O mesmo tipo de processo acima descrito aplica-se aos mais variados tipos de categorias criadas, como verbos e substantivos por exemplo. Como as representações são esquemáticas, subcategorias são criadas.

Vejamos abaixo um exemplo corriqueiro para a categoria substantivo numa representação bidimensional padrão de duas subcategorias de elementos constitutivos (i.e., animados e inanimados), na qual a variação no tamanho das fontes indica relações hierárquicas:

[substantivos

[animados

[animais [rato, gato, cachorro] [monstro, leão,

tigre]

[humanos

[mulher, garota,], [homem, garoto]

]

] ] [inanimados

[comida

[sanduíche, biscoito, pão] ] [quebráveis [prato, copo] ]

]

]

.

A representação de uma dada categoria, como visto acima, também pode ser ilustrada em um espaço multidimensional. Neste último, os significados emergem em conseqüência de sua localização específica em uma dada região espacial, na qual

“diferentes dimensões podem ser alocadas enquanto outras são ignoradas” (p.304) dependendo do contexto. Veja a Figura 6:

Figura 6 – Visualização esquemática, em 3D, do estado espacial multidimensional gerado pela

camada oculta de uma rede conexionista do tipo SRN. O estado espacial é dividido em diferentes regiões que correspondem a categorias gramaticais e semânticas. Relações de aninhamento espacial (por ex., a categoria homem está contida na categoria animado que, por sua vez, está contida na categoria substantivo) refletem relações hierárquicas entre as categorias. In: Jeffrey L. Elman (2004), An alternative view of the mental lexicon. Trends in Cognitive

Science. Vol 8, N.7, p.304.

Observe que esta última representação permite relações mais flexíveis, de natureza

heterárquicas49, não apenas hierárquicas, ilustrando de forma mais precisa a noção de léxico como uma rede semântica altamente dinâmica.

49

Segundo Von Goldammer (2003) o termo “heterarquia” é ainda pouco conhecido. Cunhado pelo neurofisiologista e ciberneticista Warren McCulloch, o termo reflete a noção de relações sistêmicas (ou processos) que ocorrem em espaços multidimensionalmente estruturados, ou seja, um complemento à organização hierárquica tradicional totalmente compatível com fenômenos observados no desenvolvimento de redes neurais.

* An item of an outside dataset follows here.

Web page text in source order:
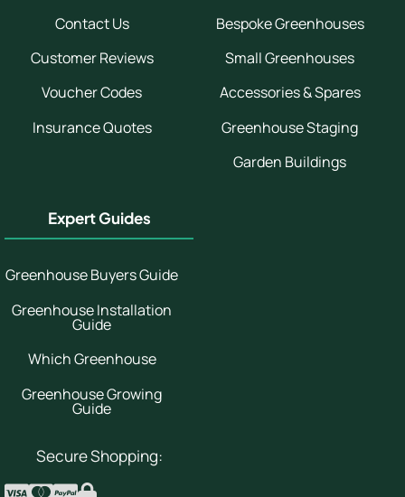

Resumindo, vimos, anteriormente, aspectos básicos de funcionamento de modelos conexionistas e as novas maneiras de compreendermos o desenvolvimento e a estruturação de sistemas complexos possibilitadas por estes modelos. Também vimos uma nova forma de entender como se dá a representação do conhecimento, partindo do pressuposto de que todo conhecimento é, por natureza, distribuído e emergente. Em seguida, numa rápida discussão, abordamos diferentes concepções sobre léxico mental, desde teorizações ortodoxas que concebem o léxico como um simples depósito de palavras na memória de longo prazo, passando por teorizações mais sistêmicas e dinâmicas (porém limitadas em termos explicativos) e culminando na concepção de léxico de Elman acima discutida, para o qual as palavras, em si, não possuem significados, mas servem de pistas, estímulos, para determinados padrões de ativação em espaços mentais altamente dinâmicos.

Ferreira Junior (2005) faz uma analogia entre a estruturação de um léxico mental nos moldes acima descritos e o desenvolvimento de um grupo de discussão na Internet. A discussão é uma tentativa de ilustrar como se dá a emergência de certos fenômenos ao longo do desenvolvimento de sistemas auto-estruturados.

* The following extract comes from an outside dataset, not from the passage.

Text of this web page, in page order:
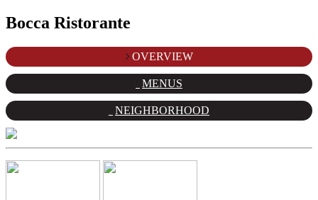
Bocca Ristorante
OVERVIEW
MENUS
NEIGHBORHOOD

Então, o que esta nova visão de lexico mental tem a ver com o desenvolvimento de categorias abstratas (i.e., aprendizagem da ‘gramática’) durante a aquisição de uma língua? Bom, este é o ‘nível construcional’ no qual e a partir do qual muitos acreditam que algo interessante começa a acontecer (cf. MARCHMAN & THAL, 2005; e a maioria dos outros autores citados ao longo desta tese). É neste nível que efeitos de freqüência de palavras (tanto types como tokens) exercem um papel decisivo na aquisição de categorias semânticas que possibilitam, pois, o desenvolvimento de categorias sintáticas. Esta relação entre léxico e gramática é o foco das investigações empíricas relatadas e discutidas nos capítulos 5, 6 e 7 desta tese.